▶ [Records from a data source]

——————————

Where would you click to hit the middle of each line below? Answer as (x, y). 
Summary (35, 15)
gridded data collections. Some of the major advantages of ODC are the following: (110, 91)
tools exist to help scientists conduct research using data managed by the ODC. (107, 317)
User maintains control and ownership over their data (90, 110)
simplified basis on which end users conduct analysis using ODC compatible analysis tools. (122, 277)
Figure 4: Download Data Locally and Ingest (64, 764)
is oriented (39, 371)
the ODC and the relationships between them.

——————————

▶ [The task]
Check each line of the data above for the string "conduct", and copy the ones that have it.

▶ [Response]
tools exist to help scientists conduct research using data managed by the ODC. (107, 317)
simplified basis on which end users conduct analysis using ODC compatible analysis tools. (122, 277)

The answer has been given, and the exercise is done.